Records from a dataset

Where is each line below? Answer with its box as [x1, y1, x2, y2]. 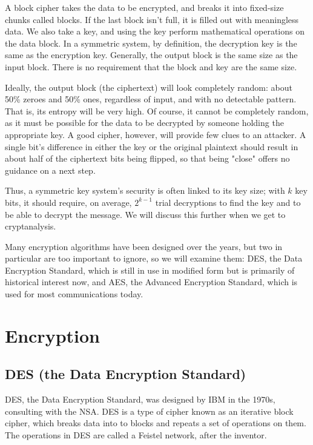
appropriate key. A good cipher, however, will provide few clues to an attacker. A [5, 128, 306, 140]
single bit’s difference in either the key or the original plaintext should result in [5, 140, 298, 153]
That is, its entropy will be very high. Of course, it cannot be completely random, [5, 104, 309, 117]
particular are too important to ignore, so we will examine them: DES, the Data [5, 252, 303, 265]
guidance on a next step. [5, 163, 96, 176]
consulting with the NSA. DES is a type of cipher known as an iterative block [5, 404, 294, 417]
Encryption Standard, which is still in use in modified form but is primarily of [5, 263, 295, 276]
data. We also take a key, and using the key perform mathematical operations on [5, 25, 305, 38]
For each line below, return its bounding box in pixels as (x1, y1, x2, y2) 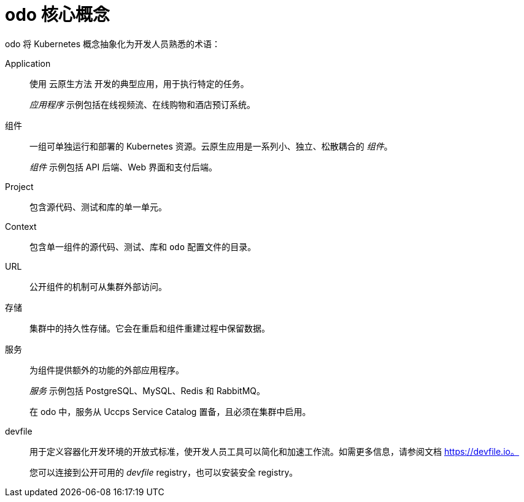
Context (5, 221, 37, 232)
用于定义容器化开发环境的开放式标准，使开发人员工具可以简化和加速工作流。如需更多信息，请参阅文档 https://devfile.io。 (29, 446, 519, 457)
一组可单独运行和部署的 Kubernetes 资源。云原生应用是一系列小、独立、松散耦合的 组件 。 (29, 140, 393, 151)
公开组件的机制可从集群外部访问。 (29, 281, 167, 292)
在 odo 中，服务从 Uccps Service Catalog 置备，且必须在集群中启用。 (29, 406, 311, 417)
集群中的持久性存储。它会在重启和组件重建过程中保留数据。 (29, 322, 270, 333)
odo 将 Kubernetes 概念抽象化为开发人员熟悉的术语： (5, 38, 221, 49)
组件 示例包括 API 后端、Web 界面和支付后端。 (29, 161, 217, 172)
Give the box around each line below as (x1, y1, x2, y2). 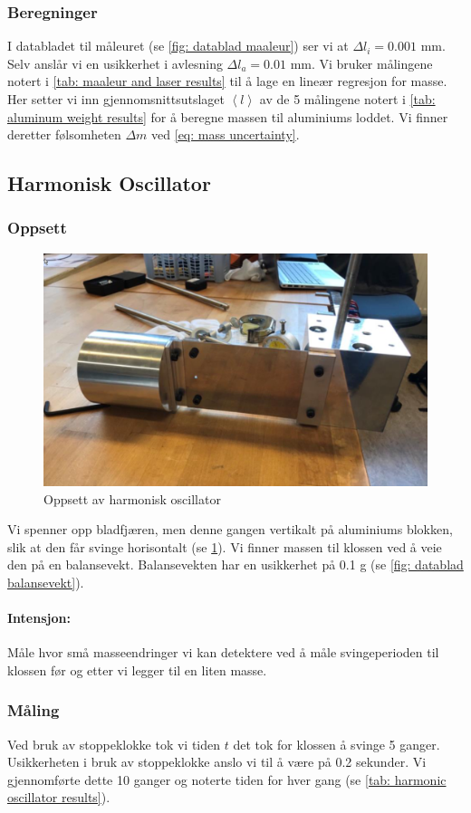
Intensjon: (7, 608, 71, 627)
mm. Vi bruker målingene (290, 53, 433, 72)
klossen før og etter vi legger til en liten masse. (7, 660, 267, 679)
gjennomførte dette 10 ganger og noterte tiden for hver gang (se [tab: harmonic (7, 770, 447, 789)
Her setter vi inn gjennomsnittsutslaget (7, 90, 225, 108)
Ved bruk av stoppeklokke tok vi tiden (7, 734, 221, 753)
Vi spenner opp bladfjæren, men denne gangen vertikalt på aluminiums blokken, (7, 520, 453, 539)
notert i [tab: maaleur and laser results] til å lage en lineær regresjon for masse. (7, 72, 447, 91)
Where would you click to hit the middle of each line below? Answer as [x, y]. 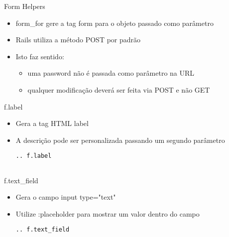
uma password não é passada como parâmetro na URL [111, 73]
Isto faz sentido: [40, 56]
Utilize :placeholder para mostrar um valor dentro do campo [108, 213]
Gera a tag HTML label [52, 123]
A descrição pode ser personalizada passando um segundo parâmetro [120, 140]
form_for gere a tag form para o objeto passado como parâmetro [114, 23]
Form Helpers [25, 6]
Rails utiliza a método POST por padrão [78, 40]
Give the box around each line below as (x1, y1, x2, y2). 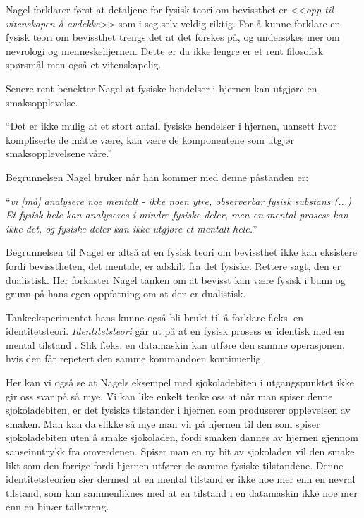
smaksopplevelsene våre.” (6, 146, 113, 161)
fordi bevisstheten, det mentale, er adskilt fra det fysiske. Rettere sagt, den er (6, 258, 341, 273)
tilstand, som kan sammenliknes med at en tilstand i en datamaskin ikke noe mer (6, 485, 358, 500)
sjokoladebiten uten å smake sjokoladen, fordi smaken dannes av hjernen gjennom (6, 430, 358, 445)
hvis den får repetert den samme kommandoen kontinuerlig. (6, 351, 264, 366)
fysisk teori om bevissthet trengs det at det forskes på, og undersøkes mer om (6, 30, 340, 44)
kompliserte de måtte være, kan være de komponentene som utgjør (6, 132, 294, 147)
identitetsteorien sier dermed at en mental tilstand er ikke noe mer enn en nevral (6, 471, 356, 486)
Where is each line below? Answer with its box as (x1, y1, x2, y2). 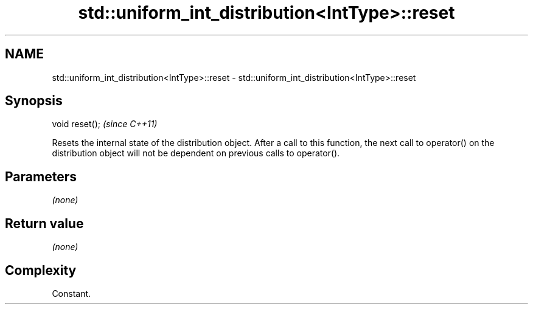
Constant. (52, 288, 91, 299)
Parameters (5, 168, 77, 184)
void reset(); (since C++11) (52, 119, 158, 130)
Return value (5, 215, 84, 231)
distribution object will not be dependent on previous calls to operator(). (52, 148, 340, 159)
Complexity (5, 262, 77, 278)
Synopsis (5, 93, 63, 109)
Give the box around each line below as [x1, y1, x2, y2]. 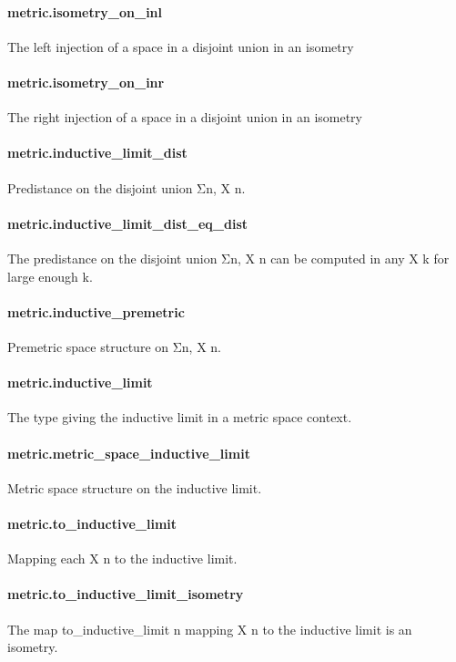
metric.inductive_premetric [7, 302, 185, 321]
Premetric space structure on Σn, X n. [7, 336, 221, 356]
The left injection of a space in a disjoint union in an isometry [7, 36, 354, 56]
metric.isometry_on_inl [7, 2, 163, 21]
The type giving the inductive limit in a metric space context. [7, 408, 352, 427]
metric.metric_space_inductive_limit [7, 443, 250, 462]
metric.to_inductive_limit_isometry [7, 584, 244, 604]
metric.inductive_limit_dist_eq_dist [7, 213, 248, 233]
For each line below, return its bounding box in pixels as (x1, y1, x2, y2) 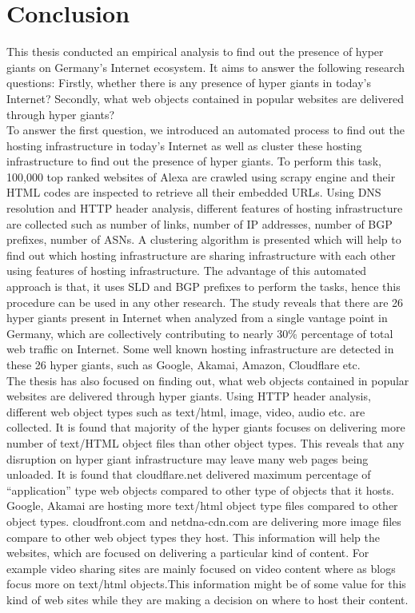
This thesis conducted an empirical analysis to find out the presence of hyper (6, 43, 384, 60)
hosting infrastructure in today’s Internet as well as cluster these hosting (6, 137, 362, 153)
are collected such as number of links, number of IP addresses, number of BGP (6, 215, 393, 232)
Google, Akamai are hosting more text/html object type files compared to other (6, 497, 398, 514)
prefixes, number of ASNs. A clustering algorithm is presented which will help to (6, 231, 401, 248)
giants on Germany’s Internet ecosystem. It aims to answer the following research (6, 58, 405, 75)
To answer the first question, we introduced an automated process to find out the (6, 121, 405, 138)
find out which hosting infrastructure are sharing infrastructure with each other (6, 246, 396, 263)
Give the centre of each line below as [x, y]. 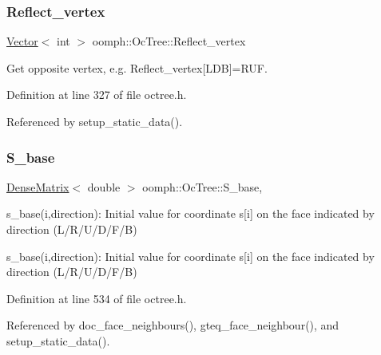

### WHAT YOU WILL DO
Leaving out every picture, repeat exactly the lines of the records from the start through the line that has "在 odo 中，服务从".

### FINISHED TASK
Where is each line below? Answer with its box as [x1, y1, x2, y2]. 
appropriate key. A good cipher, however, will provide few clues to an attacker. A [5, 128, 306, 140]
single bit’s difference in either the key or the original plaintext should result in [5, 140, 298, 153]
That is, its entropy will be very high. Of course, it cannot be completely random, [5, 104, 309, 117]
particular are too important to ignore, so we will examine them: DES, the Data [5, 252, 303, 265]
guidance on a next step. [5, 163, 96, 176]
consulting with the NSA. DES is a type of cipher known as an iterative block [5, 404, 294, 417]
Encryption Standard, which is still in use in modified form but is primarily of [5, 263, 295, 276]
data. We also take a key, and using the key perform mathematical operations on [5, 25, 305, 38]
For each line below, return its bounding box in pixels as (x1, y1, x2, y2) 
Context (5, 221, 37, 232)
用于定义容器化开发环境的开放式标准，使开发人员工具可以简化和加速工作流。如需更多信息，请参阅文档 https://devfile.io。 (29, 446, 519, 457)
一组可单独运行和部署的 Kubernetes 资源。云原生应用是一系列小、独立、松散耦合的 组件 。 (29, 140, 393, 151)
公开组件的机制可从集群外部访问。 (29, 281, 167, 292)
在 odo 中，服务从 Uccps Service Catalog 置备，且必须在集群中启用。 (29, 406, 311, 417)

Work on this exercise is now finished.